O Regulamento (EU) 2024/1689 de 13 de Junho, que estabelece regras harmonizadas sobre a inteligência artificial, é, provavelmente, o ato comunitário mais ambicioso e exigente dos últimos tempos. O seu impacto no acervo normativo europeu é avaliável a partir do facto de que ele implica a alteração de outros seis regulamentos e de três diretivas relativamente recentes. O volume das exigências funcionais que agora se deparam à estrutura da União, no sentido de tornar efetivas as regras tendentes a enquadrar e controlar o fenómeno, resulta claramente do facto de ter sido criada para o efeito uma nova unidade orgânica — o Gabinete Europeu da IA — no âmbito da Direção-Geral para as Redes, Conteúdos e Tecnologias de Comunicação da Comissão Europeia.
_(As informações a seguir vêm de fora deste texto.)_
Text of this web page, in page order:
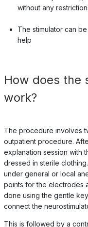
without any
The stimulator can
help
How does the
work?
The procedure involves
outpatient procedure.
explanation session with
dressed in sterile
under general or local
points for the electrodes
done using the gentle
connect the
This is followed by a
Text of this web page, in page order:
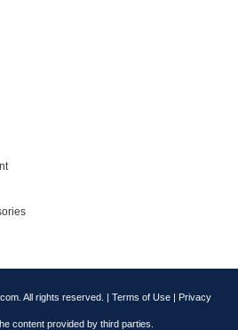
All rights reserved. | Terms of Use | Privacy
content provided by third parties.
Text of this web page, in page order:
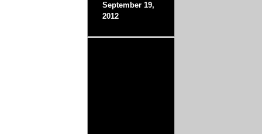
September 19,
2012
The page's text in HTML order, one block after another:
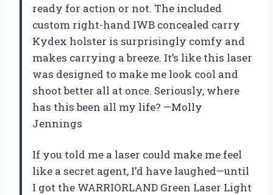
ready for action or not. The included
custom right-hand IWB concealed carry
Kydex holster is surprisingly comfy and
makes carrying a breeze. It’s like this laser
was designed to make me look cool and
shoot better all at once. Seriously, where
has this been all my life? —Molly
Jennings
If you told me a laser could make me feel
like a secret agent, I’d have laughed—until
I got the WARRIORLAND Green Laser Light

Essa nova unidade, que pretende assumir-se como uma espécie de autoridade reguladora a nível europeu, tem estado a recrutar, aceleradamente, efetivos altamente qualificados, especializados nas tecnologias da inteligência artificial. Ao mesmo tempo, é visível a intenção de estimular os Estados Membros a criarem, eles próprios, estruturas reguladoras do mesmo tipo.
O texto do Regulamento é assustador. Ocupa nada menos de 195 páginas do Boletim Oficial, das quais uma boa parte é ocupada por infindáveis considerandos – úteis, de qualquer modo, para a compreensão dos propósitos do legislador europeu a este respeito. A parte preceptiva é constituída por 113 artigos mais 13 anexos. Não é difícil prever que seja necessário um tempo dilatado só para que os inúmeros destinatários desta regulamentação acedam a um nível eficaz de entendimento.
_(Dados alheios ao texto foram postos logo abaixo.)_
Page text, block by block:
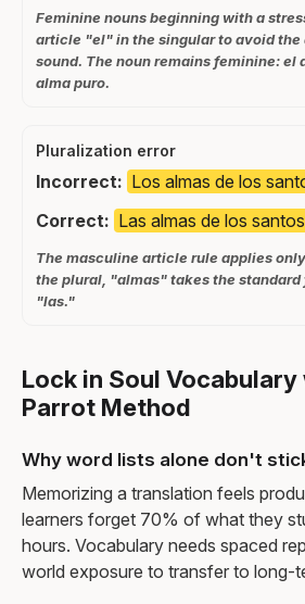
Feminine nouns beginning with a
article "el" in the singular to avoid
sound. The noun remains feminine: el
alma puro.
Pluralization error
Incorrect: Los almas de los
Correct: Las almas de los
The masculine article rule applies
the plural, "almas" takes the
"las."
Lock in Soul
Parrot Method
Why word lists alone don't
Memorizing a translation feels
learners forget 70% of what they
hours. Vocabulary needs spaced
world exposure to transfer to long-

A principal virtude do Regulamento europeu consiste talvez no facto de identificar áreas de aplicação da IA, hierarquizando-as com base nos riscos envolvidos em cada uma delas.
Desde logo, são proibidos vários tipos de utilizações de sistemas de IA, nomeadamente: os que impliquem o uso de “técnicas subliminares que contornem a consciência de uma pessoa, ou técnicas manifestamente manipuladoras ou enganadoras, com o objetivo ou o efeito de distorcer substancialmente o comportamento de uma pessoa ou de um grupo de pessoas, prejudicando de forma considerável a sua capacidade de tomar uma decisão informada”; os que visem “a avaliação ou classificação de pessoas singulares ou grupos de pessoas durante um certo período com base no seu comportamento social ou em características de personalidade ou pessoais, conhecidas, inferidas ou previsíveis”, com possíveis consequências desvantajosas para essas pessoas; os que se destinem a “avaliar ou prever o risco de uma pessoa singular cometer uma infração penal”, com base exclusivamente na definição dos seus perfis ou na avaliação dos seus traços e características de personalidade; e várias outras, pormenorizadamente descritas.
Depois, são caracterizadas as áreas de aplicação de IA que implicam “risco elevado “, isto é, “um risco significativo de danos para a saúde, a segurança ou os direitos fundamentais das pessoas singulares”, nomeadamente influenciando de forma significativa o resultado da tomada de decisões. No Anexo III do Regulamento são especificados os domínios em que podem ocorrer esses riscos: utilização de dados biométricos, quando legal; infraestruturas críticas: gestão e controlo de infraestruturas digitais críticas, do trânsito rodoviário ou das redes de abastecimento de água, gás, aquecimento ou eletricidade; educação e formação profissional; emprego, gestão de trabalhadores e acesso ao emprego por conta própria; acesso a serviços privados essenciais e a serviços e prestações públicos essenciais; aplicação da lei; gestão da migração, do asilo e do controlo das fronteiras; administração da justiça e processos democráticos.
Essa focagem de áreas e sistemas críticos constitui, por si mesma, um avanço significativo para a construção de um enquadramento normativo adequado dos vários fenómenos gerados pelo uso da IA.
No entanto, é natural que este enorme esforço das instituições europeias seja encarado com cautela, para não dizer algum ceticismo. O objeto da nova regulamentação é um fenómeno largamente imaterial, suscetível de assumir uma infinidade de formas e de usos. A montagem de um pesado sistema de regulação e controlo, tendo como alvos principais os promotores e conceptores de dispositivos de IA, é a resposta típica de uma organização altamente burocratizada como a União Europeia. A finalidade é excelente – “promover a adoção de uma inteligência artificial (IA) centrada no ser humano e de confiança”, diz o art. 1º do Regulamento –, mas falta ver se o caminho escolhido segue a rota mais adequada para a atingir.